Trout employees were in turn manning the picket lines at Lazzaro and Meyer,
to avoid what Local 1165 member Shawn Solner, employed by Meyer, called a
potential “conflict of interest.”
Handling negotiations for the contractors had been Jeff Trout, Chuck Lazzaro,
and Dennis Schultz of Meyer, Trout told the Tribune. He characterized
the contractors’ proposal as a fair one: an additional $1.50 per hour in the
first year of the contract, then another $1.50 per hour in the second year
and a $1.75 per hour in the third year, or what would amount to a cost of
living increase plus.
“The other building trades have settled and we used similar percentages,”
Trout said. “That’s how we determined what the market would bear.”

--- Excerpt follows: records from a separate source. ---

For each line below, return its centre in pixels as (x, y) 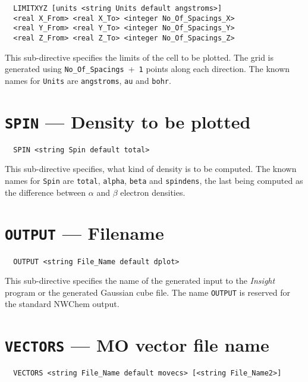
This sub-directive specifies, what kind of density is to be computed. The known (151, 169)
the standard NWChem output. (62, 304)
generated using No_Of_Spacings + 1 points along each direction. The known (147, 69)
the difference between (45, 192)
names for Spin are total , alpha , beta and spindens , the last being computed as (154, 181)
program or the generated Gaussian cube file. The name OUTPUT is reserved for (147, 292)
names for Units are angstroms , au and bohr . (88, 80)
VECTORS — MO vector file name (137, 345)
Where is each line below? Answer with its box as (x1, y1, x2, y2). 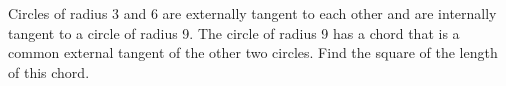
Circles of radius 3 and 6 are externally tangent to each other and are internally (8, 3, 497, 23)
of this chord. (8, 61, 90, 82)
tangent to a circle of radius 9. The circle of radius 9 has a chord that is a (8, 22, 460, 43)
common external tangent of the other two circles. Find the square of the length (8, 42, 498, 63)
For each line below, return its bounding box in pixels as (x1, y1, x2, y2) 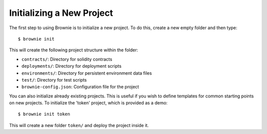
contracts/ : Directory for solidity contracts (21, 56, 112, 62)
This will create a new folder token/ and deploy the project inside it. (9, 122, 149, 128)
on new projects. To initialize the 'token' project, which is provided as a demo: (9, 100, 168, 106)
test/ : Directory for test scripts (21, 77, 87, 83)
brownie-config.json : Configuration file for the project (21, 84, 139, 90)
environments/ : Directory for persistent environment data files (21, 70, 152, 76)
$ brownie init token (18, 111, 70, 117)
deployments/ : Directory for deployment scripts (21, 63, 122, 69)
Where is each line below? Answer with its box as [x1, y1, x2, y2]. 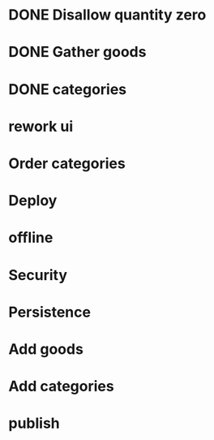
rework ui [8, 117, 74, 136]
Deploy [8, 192, 58, 210]
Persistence [8, 303, 92, 321]
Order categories [8, 154, 126, 172]
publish [8, 414, 61, 433]
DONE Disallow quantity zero [8, 6, 207, 24]
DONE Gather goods [8, 43, 147, 62]
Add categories [8, 377, 115, 395]
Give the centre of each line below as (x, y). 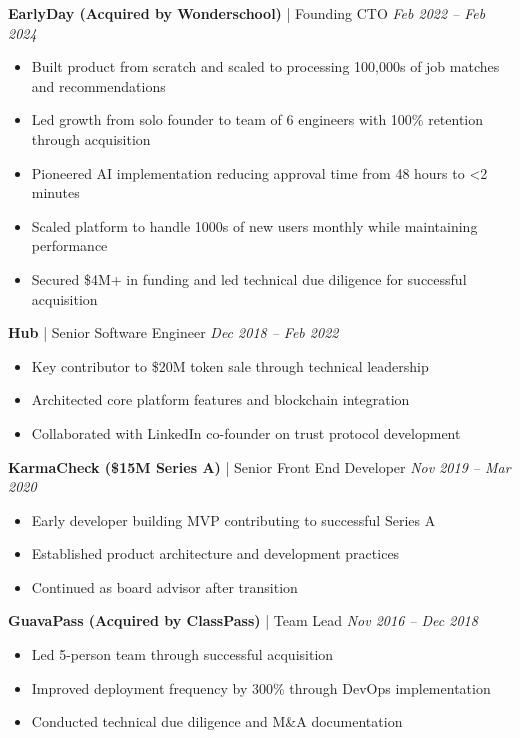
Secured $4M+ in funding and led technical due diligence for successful (249, 278)
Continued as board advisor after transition (164, 586)
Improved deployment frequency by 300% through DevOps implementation (261, 687)
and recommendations (98, 85)
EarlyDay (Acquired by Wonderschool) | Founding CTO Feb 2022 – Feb (247, 13)
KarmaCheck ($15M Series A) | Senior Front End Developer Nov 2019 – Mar (259, 466)
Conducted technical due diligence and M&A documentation (217, 721)
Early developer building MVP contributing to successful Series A (233, 519)

Local 1165 counter-proposed 50 cents more than the wage increase offered by
the contractors in the first year, Sierra said, 65 cents more in the second
year, and 75 cents more in the third.
“We think we’re certainly being fair in this environment, with unemployment
at an all-time high,” Trout said. “You get the cost of living and a little
more and you get to keep your job. And the truth is there isn’t a whole lot
of work out there right now. If we sit the month of July out, it really
isn’t going to be a big deal.”
As it is, Trout added, “the base wage is right around $32 an hour and it
costs us around $47 per hour after we’ve kicked in Social Security and other
things.”
Sierra partially concurred with Trout’s assessment about the economy but
suggested that hard times won’t last forever and maintained that the
membership shouldn’t be penalized in the future for the climate today. “The
economic conditions do play a large role in the strike process,” he said.
“But who’s to say that the economy isn’t going to turn around in the next
couple of quarters. And then they’ve locked us in. The cost of health care
goes up. The cost of everything else goes up. And the wages stay the same.”

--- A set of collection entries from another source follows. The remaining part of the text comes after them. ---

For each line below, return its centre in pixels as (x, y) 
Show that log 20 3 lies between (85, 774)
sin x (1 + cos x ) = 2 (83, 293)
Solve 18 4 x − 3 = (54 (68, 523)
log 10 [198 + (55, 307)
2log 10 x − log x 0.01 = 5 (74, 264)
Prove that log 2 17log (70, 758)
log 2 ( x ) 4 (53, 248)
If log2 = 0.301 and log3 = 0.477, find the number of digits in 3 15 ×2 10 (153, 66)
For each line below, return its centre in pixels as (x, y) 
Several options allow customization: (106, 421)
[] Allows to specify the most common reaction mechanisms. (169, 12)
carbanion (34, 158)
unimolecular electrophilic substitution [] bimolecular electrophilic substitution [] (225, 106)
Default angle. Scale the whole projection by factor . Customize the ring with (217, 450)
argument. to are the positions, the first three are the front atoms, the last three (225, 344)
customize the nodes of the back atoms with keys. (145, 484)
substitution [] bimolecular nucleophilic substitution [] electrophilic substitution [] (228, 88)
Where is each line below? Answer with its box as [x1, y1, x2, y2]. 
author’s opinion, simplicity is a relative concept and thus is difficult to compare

“Nobody wants a strike,” Sierra said. “Nobody wins in a strike. Our position
is to go back to work and still be fairly compensated.”
Trout did say that the contractors “are perfectly willing to go to
arbitration today.”
Sierra said in response that there can be no arbitration--a voluntary
process for both parties--until a federal mediator has been appointed.

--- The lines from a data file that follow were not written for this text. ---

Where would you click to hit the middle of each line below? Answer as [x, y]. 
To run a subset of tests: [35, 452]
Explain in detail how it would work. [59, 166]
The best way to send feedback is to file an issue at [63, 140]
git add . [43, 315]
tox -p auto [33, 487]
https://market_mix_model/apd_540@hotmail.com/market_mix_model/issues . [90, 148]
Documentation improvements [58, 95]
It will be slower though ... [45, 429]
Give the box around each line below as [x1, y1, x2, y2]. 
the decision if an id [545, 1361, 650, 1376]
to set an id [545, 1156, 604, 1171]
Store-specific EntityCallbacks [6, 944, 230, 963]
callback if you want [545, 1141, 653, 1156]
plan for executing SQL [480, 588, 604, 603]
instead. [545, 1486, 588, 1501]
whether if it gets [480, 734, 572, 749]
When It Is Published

“There’s a process and we’ve got to follow the process.”
On the picket line today Local 1165 member Ryan Pendleton, employed by
Lazzaro, expressed his disappointment at the impasse. “We don’t want to
strike,” he said. “There’s no hard feelings here.”
“We just need an agreement on the contract and we’ll go back to work,”
Solner agreed. “But we don’t have a contract now and we’re bound by our
union rules.”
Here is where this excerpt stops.